> _REQUIRED ACTION_:
Go through the entries that follow and count every line with the string "Chapter". Reply with the number only.

************

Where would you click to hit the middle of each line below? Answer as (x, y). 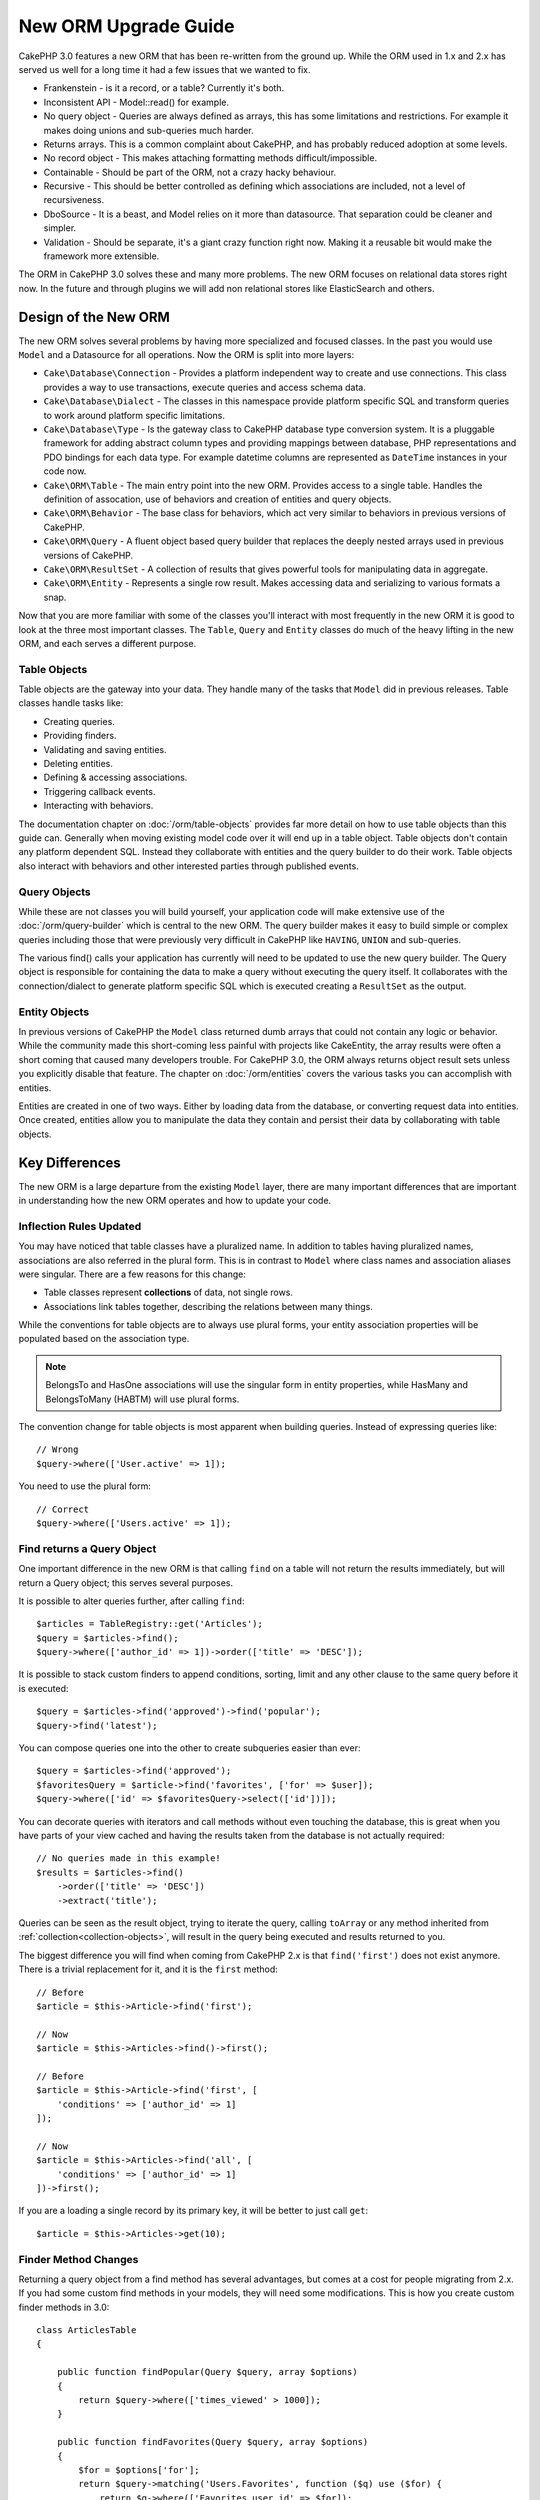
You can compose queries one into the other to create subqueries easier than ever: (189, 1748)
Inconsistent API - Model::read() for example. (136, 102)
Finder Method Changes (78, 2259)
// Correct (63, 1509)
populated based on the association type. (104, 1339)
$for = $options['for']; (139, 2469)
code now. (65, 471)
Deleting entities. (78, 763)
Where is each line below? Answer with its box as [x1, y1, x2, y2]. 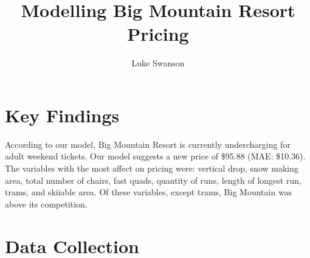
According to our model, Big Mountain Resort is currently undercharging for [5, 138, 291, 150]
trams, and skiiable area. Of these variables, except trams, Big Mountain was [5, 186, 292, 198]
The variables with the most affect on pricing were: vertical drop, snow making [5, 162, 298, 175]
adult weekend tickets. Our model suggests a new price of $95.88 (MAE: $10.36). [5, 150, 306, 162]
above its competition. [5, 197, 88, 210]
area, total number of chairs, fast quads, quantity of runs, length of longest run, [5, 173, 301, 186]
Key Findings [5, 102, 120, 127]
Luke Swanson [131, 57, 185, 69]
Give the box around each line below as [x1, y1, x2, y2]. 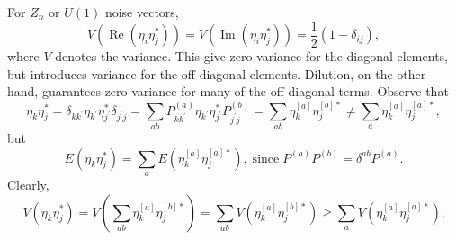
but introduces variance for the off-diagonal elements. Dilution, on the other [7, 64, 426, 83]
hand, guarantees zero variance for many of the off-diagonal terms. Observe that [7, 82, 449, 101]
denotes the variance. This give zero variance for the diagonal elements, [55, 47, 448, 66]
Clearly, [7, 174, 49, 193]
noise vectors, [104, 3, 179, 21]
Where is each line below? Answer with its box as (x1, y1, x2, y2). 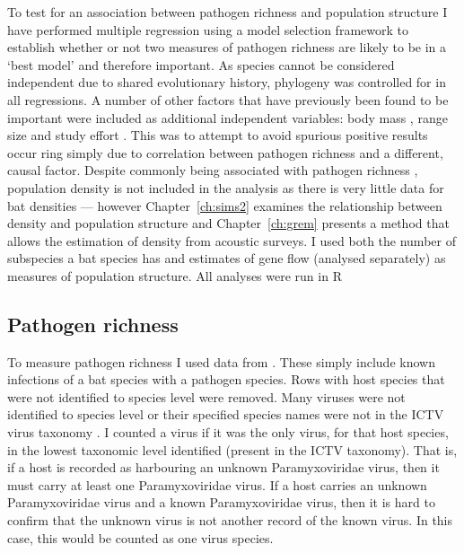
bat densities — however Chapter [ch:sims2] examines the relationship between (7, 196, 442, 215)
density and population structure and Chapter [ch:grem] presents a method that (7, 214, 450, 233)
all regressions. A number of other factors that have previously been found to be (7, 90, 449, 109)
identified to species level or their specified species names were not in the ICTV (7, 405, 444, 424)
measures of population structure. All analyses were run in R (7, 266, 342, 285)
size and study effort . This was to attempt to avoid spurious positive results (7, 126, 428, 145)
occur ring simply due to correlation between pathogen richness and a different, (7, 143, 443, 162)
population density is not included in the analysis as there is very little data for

************

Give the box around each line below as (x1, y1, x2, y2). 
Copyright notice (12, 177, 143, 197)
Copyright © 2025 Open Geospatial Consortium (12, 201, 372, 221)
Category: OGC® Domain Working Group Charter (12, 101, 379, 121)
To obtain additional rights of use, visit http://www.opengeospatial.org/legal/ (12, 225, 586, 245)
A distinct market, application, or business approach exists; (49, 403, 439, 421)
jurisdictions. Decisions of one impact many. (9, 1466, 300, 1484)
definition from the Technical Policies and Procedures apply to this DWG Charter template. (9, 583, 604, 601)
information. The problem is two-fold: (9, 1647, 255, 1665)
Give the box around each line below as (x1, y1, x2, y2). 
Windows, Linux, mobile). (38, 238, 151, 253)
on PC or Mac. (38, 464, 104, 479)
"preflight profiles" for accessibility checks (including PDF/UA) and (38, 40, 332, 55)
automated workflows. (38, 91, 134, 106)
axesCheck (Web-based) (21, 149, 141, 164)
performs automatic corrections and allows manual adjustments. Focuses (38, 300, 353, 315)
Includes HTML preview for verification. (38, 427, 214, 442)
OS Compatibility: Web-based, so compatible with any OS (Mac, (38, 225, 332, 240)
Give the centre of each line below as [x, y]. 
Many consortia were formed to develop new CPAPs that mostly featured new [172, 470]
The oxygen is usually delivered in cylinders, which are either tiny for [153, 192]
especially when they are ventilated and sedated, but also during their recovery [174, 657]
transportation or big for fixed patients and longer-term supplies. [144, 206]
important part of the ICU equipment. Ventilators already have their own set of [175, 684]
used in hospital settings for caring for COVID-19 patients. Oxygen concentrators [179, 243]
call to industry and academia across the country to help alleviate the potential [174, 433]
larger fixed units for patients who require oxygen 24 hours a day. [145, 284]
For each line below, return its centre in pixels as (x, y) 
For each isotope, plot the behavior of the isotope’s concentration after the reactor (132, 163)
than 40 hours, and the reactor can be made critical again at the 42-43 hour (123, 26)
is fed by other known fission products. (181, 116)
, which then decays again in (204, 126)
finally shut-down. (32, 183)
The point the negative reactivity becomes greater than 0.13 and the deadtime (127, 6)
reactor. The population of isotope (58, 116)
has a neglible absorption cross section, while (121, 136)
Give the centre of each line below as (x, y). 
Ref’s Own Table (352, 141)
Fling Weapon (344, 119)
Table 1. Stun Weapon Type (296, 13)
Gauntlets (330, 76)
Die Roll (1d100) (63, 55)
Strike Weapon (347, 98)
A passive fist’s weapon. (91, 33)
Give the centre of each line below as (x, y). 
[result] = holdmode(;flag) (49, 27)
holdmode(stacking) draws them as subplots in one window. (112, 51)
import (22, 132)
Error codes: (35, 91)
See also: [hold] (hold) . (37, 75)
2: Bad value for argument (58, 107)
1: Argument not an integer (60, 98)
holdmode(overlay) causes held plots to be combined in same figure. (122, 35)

************

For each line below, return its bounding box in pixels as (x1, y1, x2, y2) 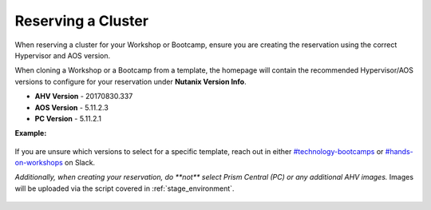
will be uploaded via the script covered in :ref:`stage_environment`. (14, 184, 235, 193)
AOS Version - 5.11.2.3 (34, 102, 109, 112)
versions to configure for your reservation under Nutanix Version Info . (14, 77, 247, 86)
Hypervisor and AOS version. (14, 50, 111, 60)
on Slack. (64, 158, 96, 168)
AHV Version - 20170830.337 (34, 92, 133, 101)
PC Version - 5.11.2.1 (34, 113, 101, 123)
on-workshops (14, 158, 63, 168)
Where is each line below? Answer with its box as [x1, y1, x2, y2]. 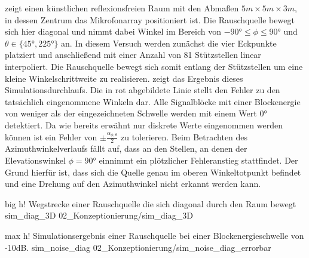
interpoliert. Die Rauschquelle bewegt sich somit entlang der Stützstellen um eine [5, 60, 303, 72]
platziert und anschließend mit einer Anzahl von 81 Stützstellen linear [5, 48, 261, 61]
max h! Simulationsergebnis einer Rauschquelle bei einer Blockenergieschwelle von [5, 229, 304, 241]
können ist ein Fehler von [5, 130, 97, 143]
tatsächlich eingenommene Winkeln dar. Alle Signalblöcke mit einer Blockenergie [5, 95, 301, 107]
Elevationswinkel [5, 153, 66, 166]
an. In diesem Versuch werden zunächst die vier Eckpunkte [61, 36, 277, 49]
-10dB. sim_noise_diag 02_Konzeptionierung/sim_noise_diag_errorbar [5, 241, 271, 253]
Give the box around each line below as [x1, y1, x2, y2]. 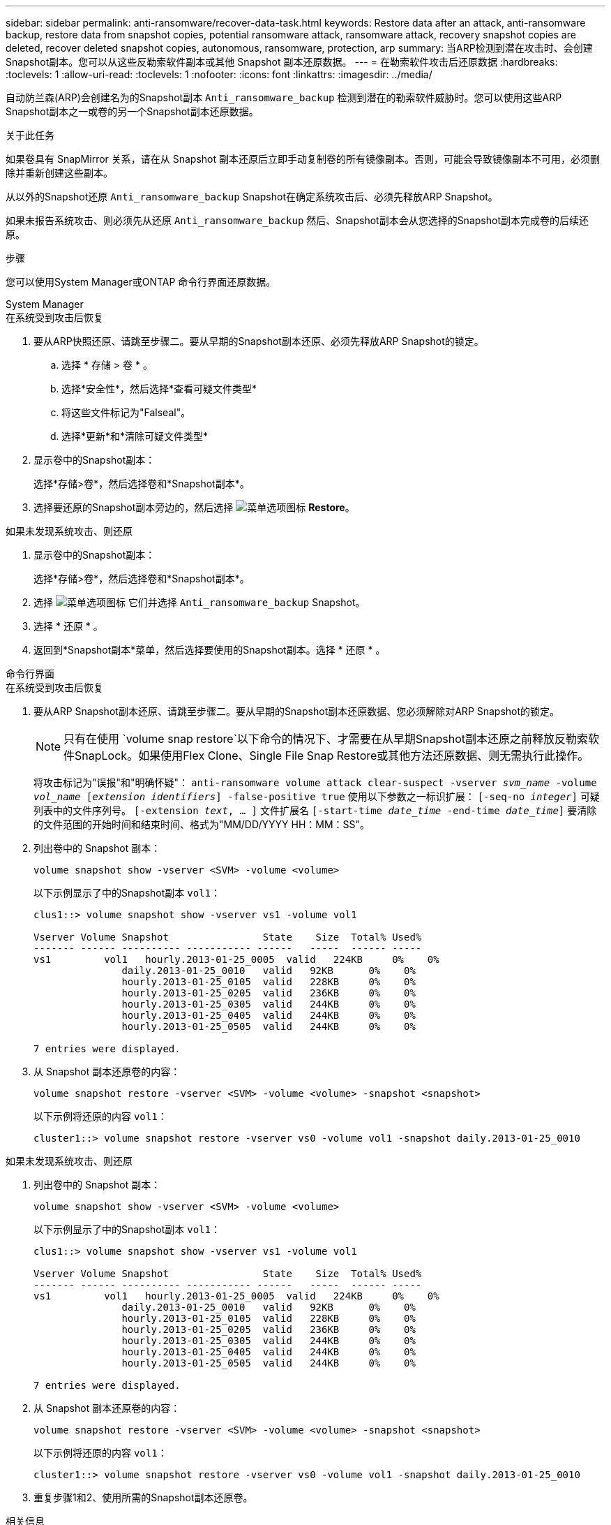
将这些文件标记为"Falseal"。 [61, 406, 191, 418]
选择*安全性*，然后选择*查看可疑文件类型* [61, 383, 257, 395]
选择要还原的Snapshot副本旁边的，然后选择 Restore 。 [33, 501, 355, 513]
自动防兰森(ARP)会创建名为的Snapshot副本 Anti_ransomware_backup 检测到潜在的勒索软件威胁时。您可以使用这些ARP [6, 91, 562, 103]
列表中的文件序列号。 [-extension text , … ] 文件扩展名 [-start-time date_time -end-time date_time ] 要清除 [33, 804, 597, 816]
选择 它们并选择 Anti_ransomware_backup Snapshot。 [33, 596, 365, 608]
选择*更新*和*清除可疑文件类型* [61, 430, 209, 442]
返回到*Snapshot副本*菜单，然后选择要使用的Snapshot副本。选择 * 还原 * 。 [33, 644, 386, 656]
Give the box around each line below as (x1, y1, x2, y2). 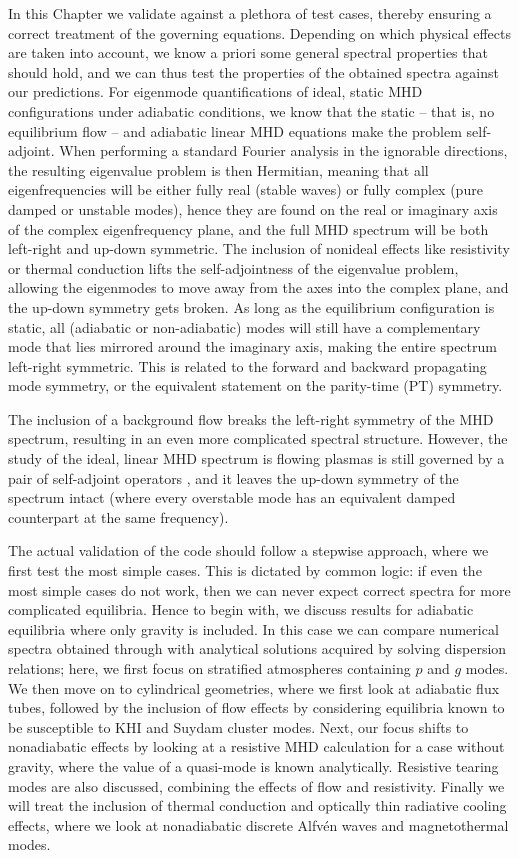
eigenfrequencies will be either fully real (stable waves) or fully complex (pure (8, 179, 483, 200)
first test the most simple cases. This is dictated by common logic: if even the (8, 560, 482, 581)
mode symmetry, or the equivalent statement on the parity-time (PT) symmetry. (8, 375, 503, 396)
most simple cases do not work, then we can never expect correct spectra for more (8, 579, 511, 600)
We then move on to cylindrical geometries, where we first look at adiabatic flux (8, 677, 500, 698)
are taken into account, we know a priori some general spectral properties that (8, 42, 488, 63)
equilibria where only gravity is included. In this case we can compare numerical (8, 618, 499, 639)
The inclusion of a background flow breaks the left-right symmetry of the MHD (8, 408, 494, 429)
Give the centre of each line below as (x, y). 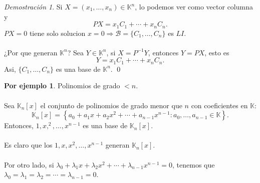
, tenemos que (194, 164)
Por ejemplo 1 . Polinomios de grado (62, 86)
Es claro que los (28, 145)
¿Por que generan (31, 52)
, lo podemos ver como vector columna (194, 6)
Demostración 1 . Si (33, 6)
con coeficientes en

************

> _ANSWER SECTION_:
2